You still need to start the reflexio backend yourself the first time (`uv run reflexio services start --only backend --no-reload` from a clone of this repo). Everything else — submodule init, `uv sync` — runs inside Claude Code's `Setup` hook on first session.

For a manual, step-by-step walkthrough, see below.

### Prerequisites

| Tool | Purpose |
| --- | --- |
| [Claude Code](https://claude.com/claude-code) | The host CLI — also used as the LLM backend for extraction |
| [uv](https://docs.astral.sh/uv/) | Python package manager (Python 3.12+) |
| `git` | Needed to clone with submodules and to derive the project id |

> **No external API keys needed.** Generation runs through your local `claude` CLI (via a LiteLLM custom provider). Embeddings run through an in-process ONNX model (`all-MiniLM-L6-v2`, bundled by `chromadb`). Both are opt-in; when enabled, reflexio refuses to fall back to paid APIs.

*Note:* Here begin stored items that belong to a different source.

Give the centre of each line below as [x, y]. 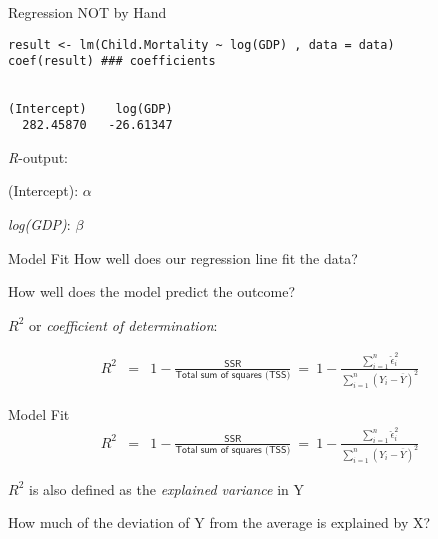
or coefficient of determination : [123, 324]
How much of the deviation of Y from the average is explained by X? [219, 522]
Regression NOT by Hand [87, 12]
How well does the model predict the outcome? [152, 291]
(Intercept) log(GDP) [90, 108]
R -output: [38, 156]
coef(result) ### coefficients [112, 61]
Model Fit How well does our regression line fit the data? [183, 257]
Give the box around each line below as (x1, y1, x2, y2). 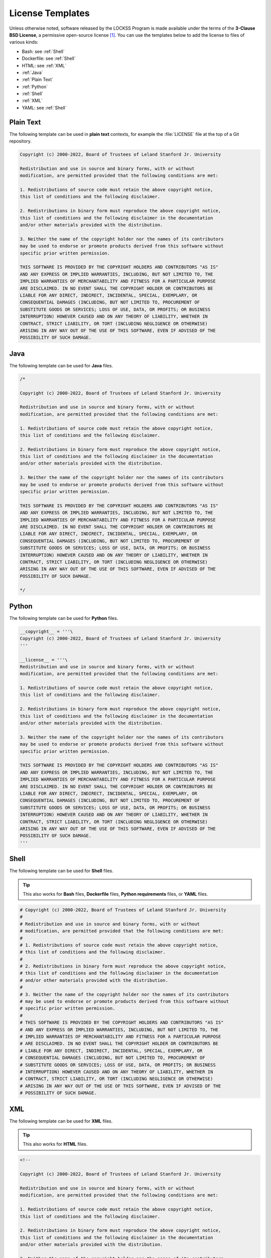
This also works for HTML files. (23, 1141, 88, 1147)
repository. (9, 138, 32, 144)
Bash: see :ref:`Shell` (22, 48, 65, 54)
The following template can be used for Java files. (9, 362, 113, 368)
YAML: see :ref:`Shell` (22, 105, 67, 111)
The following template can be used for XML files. (9, 1118, 113, 1124)
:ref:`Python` (22, 84, 48, 90)
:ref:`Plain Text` (22, 76, 54, 83)
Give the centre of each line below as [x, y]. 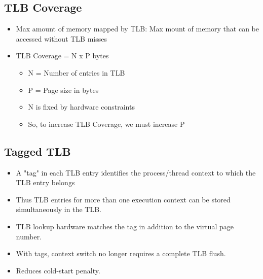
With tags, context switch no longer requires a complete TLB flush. [121, 253]
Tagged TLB [37, 151]
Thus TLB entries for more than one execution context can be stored [123, 199]
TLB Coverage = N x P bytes [62, 56]
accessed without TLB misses [62, 38]
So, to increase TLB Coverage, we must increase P [106, 124]
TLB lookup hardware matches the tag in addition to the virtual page [125, 226]
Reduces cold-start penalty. [58, 270]

### Step 1 — Clone the repository (with the reflexio submodule)

```bash
git clone --recurse-submodules https://github.com/ReflexioAI/claude-smart.git
cd claude-smart

# If you forgot --recurse-submodules
git submodule update --init --recursive
```

### Step 2 — Install Python dependencies

```bash
uv sync
```

This creates `.venv/`, pulls `reflexio-ai` as a path dependency from the `reflexio/` submodule, and registers the `claude-smart` and `claude-smart-hook` console scripts.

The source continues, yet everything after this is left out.